The advantage of using the porous medium is that we correctly take into account the linear characteristic curve of the Wells turbine, rather than approximating it as an orifice which has a parabolic characteristic curve, as it is usually done by many authors [31,32,33]. This paper continues with the description of the numerical experiment (in terms of the computational domain, governing equations, and PTO model) in Section 2. The fluid dynamic analysis is carried out in Section 3, describing the wave field evolution inside the flume. Then, in Section 4 the energetic analysis from the wavemaker to the absorber was described. Furthermore, the attention goes to the captured energy, and finally to the conversion of this energy into available power thanks to the power take-off.

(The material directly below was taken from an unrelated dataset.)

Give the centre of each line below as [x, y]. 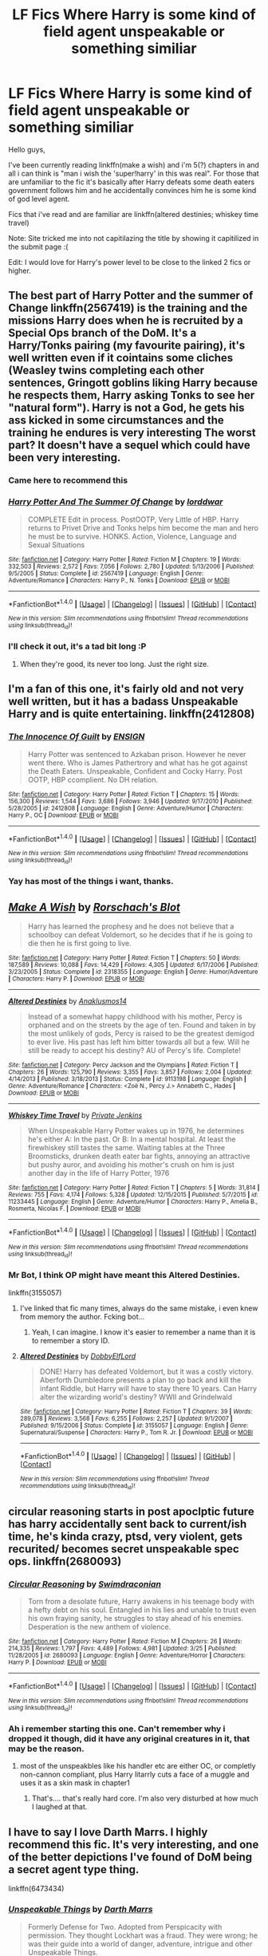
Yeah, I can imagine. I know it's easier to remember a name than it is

2. The Numerical Experiment

2.1. Layout of the Numerical Domain

In order to numerically investigate the interaction between waves and the breakwater, we set up a two-dimensional numerical wave flume, with a piston-type wavemaker placed on the left side and the U-OWC breakwater, on the right side (see Figure 2). The wave flume is 1 km long and 30 m deep. This relevant length of the flume allows several wavelengths (at least 10) to be contained, between the wavemaker and the U-OWC breakwater. This distance is wide enough to investigate the unsteady wave field propagating from the U-OWC towards the wavemaker. The U-OWC device under consideration is a schematic reproduction of the plant installed at the Civitavecchia’s harbor (Italy) in the Tyrrhenian Sea. The widths of both the duct and the internal chamber are 1.6 m and 3.2 m, respectively; the length of the duct is 7.0 m, the height of the chamber over the mean water level is 9.4 m. The internal chambers of each caisson breakwater are independent from each other, with a horizontal section b × b equal to 3.2 m × 3.87 m. The still water depth was set at 15.0 m, and the outer opening of the plant is 2.0 m below the still water level. Assuming that the waves are moving perpendicularly to the OWC, a two-dimensional CFD simulation is carried out, to reduce the computational effort with respect to a fully three-dimensional simulation. Figure 2 also shows the conduit that hosts the porous medium, that is able to reproduce the pressure drops across the turbine for the CFD simulations.
The spatial discretization of the computational domain (see Figure 3) has been portioned according to a multi-block scheme, adopting structured rectangular elements and triangular elements. In other words, we used rectangular elements along the flume, which were thinner near to the free surface displacement, to achieve a better resolution of the water surface, whereas, near the contour of the U-OWC device, we used triangular elements to guarantee a slow transition between the mesh size in the overall domain and the mesh size (which is smaller) inside the plant, where rectangular elements were used again. The mesh has approximately 300,000 cells. The mesh metric information allows the mesh quality to be evaluated. The most common quality indexes are the orthogonal quality, the skewness coefficient and the aspect ratio. In this mesh, the minimum orthogonal quality is 0.49, which is a medium value considering that the orthogonal quality ranges from 0 to 1. According to the definition of the skewness, a value of 0 indicates an equilateral cell (the best quality), and a value of 1 indicates a completely degenerated cell. The maximum skewness is about 0.29. The aspect ratio of either a face or a cell is the ratio of the longest edge length to the shortest one. The best possible result (equal to one) is achieved by both squares and equilateral triangles. In this work, the maximum aspect ratio of the spatial discretization is 2.0. Moreover, the mesh has been refined across the free water surface, in order to accurately simulate the wave elevation.
Starting from water at rest, the wave generation process has been simulated assigning a sinusoidal motion on the left wall of the wave flume, by means of a user-defined function (UDF). The maximum displacement of the piston type wavemaker was calculated referring to the complete first-order piston wavemaker solution, reported by Dean and Dalrymple [34], and described later in this manuscript. Smooth no-slip wall boundary conditions have been assigned to the breakwater and the flume walls, whilst the upper domain boundary is defined as a pressure outlet with zero-gauge pressure, considering the atmospheric pressure ( p a = 1.01325 bar) as the reference pressure. Air is assumed to be compressible, following the ideal-gas law, to take into account the compressibility of the air pocket inside the chamber.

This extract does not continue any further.